3. When applied to simulated data sets on territory occupancy, with parameter settings that are typical for different monitoring programmes (i.e. 10 years duration, three or eight visits per season, and 55 or 200 territories surveyed), our model yielded unbiased estimates of survival if the probability of detecting an occupied territory during a single visit was p = 0·5 or p = 0·7.

4. When applied to the data on nightingale territory occupancy, estimates of survival from our model were very similar to the estimates obtained from a traditional mark-recapture model (Cormack–Jolly–Seber model) applied to the ringing data from the same nightingale population.
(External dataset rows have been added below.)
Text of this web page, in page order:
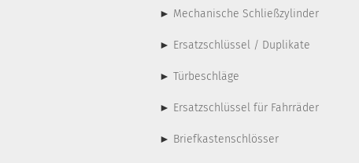
► Mechanische Schließzylinder
► Ersatzschlüssel / Duplikate
► Türbeschläge
► Ersatzschlüssel für Fahrräder
► Briefkastenschlösser

5.Synthesis and applications. Data collection for mark-recapture analysis is usually invasive and labour intensive, and suitable data are rarely available from large-scale monitoring programmes covering entire regions or countries. Applying our model to territory occupancy data from such monitoring programmes could make large amounts of data available for research on animal demography.

Introduction

Research in conservation biology, ecology and evolution often requires estimates of survival in individual animals (Stearns 1992; Hoekstra et al. 2001; McCarthy, Citroen & McCall 2008; Ruiz-Gutierrez, Gavin & Dhondt 2008). In field studies, estimates of survival and other demographic parameters are usually obtained from data on individually marked animals (Lebreton et al. 1992; Sandercock 2006). A major drawback of these methods is that they usually are invasive because individuals need to be captured and marked. This can be stressful for the animals and time- and labour-intensive for researchers (Vögeli et al. 2008).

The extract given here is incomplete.